Give a reason: 'If the net flux associated with a closed surface is zero,then the net charge enclosed by that surface is zero.'

(N/A) According to Gauss's Law,the total electric flux $\phi$ through a closed surface is given by $\phi = \frac{q_{enclosed}}{\epsilon_0}$,where $q_{enclosed}$ is the net charge enclosed by the surface.
If the net flux $\phi = 0$,then $\frac{q_{enclosed}}{\epsilon_0} = 0$,which implies $q_{enclosed} = 0$.
This means that the total charge enclosed by the surface must be zero. The flux through a closed surface is zero if the net charge inside is zero,even if there is an external electric field present,as illustrated by the case of a cylinder in a uniform electric field $\vec{E}$.
For a cylinder placed in a uniform electric field $\vec{E}$ parallel to its axis:
$1$. The flux through the curved surface $3$ is $\phi_3 = 0$ because the area vector is perpendicular to $\vec{E}$ at every point.
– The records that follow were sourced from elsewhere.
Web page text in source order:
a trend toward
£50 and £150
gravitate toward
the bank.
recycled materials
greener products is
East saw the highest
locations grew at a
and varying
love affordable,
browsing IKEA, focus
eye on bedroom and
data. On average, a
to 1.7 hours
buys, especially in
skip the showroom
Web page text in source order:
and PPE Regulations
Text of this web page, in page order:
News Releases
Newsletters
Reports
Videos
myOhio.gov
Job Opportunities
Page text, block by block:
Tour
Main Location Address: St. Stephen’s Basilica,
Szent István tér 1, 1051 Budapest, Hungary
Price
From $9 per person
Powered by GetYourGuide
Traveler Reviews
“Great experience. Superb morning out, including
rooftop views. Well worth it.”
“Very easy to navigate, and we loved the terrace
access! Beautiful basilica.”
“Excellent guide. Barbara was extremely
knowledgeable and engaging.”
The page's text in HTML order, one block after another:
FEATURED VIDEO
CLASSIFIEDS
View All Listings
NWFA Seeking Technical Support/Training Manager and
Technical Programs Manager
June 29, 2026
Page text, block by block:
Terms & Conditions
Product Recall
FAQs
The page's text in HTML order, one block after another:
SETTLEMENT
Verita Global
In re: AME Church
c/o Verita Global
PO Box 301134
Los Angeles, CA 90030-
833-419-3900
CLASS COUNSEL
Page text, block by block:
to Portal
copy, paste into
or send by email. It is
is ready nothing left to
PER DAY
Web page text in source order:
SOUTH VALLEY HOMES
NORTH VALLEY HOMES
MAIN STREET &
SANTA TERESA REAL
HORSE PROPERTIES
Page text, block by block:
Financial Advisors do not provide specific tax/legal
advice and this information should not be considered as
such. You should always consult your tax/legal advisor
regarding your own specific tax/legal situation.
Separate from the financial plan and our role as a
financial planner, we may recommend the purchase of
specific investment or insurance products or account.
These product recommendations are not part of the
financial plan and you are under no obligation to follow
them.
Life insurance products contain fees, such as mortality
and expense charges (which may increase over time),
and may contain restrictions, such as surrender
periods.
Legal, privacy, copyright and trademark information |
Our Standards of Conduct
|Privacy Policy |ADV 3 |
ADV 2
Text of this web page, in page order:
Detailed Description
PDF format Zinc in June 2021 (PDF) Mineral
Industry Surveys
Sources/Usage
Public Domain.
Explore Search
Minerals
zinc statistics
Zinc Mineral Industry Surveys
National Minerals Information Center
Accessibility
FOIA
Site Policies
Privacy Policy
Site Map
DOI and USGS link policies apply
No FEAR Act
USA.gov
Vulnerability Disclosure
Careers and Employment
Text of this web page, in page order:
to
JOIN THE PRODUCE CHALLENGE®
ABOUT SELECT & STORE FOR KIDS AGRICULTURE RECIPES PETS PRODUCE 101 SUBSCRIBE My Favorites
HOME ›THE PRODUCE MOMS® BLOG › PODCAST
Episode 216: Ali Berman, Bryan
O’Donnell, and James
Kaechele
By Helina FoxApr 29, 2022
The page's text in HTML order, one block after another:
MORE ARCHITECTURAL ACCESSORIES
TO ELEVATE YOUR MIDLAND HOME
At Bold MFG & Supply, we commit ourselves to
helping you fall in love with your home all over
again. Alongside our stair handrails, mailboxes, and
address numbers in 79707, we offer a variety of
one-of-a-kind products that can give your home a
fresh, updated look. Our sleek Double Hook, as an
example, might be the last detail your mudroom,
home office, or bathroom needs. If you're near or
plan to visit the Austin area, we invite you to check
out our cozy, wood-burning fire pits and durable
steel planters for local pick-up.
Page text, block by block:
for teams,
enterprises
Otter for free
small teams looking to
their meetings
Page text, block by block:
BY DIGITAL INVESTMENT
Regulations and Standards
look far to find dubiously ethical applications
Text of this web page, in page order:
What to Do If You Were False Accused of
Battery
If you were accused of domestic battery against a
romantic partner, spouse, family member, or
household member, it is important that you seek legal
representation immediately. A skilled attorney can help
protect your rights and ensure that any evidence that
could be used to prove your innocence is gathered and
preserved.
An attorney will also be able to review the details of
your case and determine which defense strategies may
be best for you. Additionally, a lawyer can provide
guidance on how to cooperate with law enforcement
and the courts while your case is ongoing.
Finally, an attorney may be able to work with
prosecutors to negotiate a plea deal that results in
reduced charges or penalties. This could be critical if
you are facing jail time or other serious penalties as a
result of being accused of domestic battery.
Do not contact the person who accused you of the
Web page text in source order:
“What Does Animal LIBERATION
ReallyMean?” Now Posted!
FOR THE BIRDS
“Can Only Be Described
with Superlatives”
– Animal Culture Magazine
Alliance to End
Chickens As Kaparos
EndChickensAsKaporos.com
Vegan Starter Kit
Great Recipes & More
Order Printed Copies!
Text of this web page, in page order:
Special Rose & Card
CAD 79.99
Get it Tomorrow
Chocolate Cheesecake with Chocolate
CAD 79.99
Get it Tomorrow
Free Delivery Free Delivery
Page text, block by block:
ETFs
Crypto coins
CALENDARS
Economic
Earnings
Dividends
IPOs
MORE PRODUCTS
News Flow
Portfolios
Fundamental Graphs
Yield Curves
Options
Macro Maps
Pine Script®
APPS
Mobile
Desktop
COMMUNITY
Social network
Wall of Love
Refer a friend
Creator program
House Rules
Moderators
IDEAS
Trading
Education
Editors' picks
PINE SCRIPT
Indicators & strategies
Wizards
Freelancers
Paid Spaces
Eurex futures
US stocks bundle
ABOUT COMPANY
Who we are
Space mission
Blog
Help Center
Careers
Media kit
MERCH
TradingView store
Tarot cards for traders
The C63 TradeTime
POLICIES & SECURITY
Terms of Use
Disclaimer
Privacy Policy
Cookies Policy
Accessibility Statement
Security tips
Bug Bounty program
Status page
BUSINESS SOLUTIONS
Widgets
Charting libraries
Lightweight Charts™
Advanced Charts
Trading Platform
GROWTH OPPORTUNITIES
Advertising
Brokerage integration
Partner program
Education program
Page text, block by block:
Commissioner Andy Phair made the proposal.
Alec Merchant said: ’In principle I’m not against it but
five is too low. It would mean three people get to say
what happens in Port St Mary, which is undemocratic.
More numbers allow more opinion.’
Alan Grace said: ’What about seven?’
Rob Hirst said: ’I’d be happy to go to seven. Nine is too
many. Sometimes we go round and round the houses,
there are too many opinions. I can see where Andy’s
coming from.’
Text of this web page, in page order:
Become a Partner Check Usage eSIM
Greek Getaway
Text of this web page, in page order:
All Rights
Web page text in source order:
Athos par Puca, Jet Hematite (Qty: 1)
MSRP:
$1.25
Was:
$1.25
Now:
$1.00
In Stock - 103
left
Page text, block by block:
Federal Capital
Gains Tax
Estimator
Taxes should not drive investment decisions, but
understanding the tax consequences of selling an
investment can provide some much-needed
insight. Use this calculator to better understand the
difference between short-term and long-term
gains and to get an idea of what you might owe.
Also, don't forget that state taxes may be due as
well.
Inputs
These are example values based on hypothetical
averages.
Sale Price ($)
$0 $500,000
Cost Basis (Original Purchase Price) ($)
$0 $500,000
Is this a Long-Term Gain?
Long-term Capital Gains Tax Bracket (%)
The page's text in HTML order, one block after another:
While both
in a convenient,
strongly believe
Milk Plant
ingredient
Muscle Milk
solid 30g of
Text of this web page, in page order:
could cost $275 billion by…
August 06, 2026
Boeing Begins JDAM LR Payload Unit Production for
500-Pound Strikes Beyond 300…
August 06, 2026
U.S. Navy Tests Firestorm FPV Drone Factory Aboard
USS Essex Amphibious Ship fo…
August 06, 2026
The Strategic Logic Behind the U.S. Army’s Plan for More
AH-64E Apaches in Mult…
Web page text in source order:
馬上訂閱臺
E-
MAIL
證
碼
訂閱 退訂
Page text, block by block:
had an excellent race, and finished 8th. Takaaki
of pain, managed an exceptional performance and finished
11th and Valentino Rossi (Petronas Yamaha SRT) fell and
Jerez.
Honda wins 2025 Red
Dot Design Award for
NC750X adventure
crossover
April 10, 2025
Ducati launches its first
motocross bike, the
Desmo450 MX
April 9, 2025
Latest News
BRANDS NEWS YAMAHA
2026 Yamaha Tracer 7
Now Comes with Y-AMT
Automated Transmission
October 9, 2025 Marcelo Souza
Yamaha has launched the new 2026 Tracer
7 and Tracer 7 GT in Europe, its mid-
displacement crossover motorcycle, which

$2$. The flux through the flat surface $1$ is $\phi_1 = -ES$ (where $S$ is the cross-sectional area,and the normal is opposite to $\vec{E}$).
$3$. The flux through the flat surface $2$ is $\phi_2 = +ES$ (where the normal is along $\vec{E}$).
The total flux $\phi_{total} = \phi_1 + \phi_2 + \phi_3 = -ES + ES + 0 = 0$. Since the total flux is zero,the net charge enclosed is zero.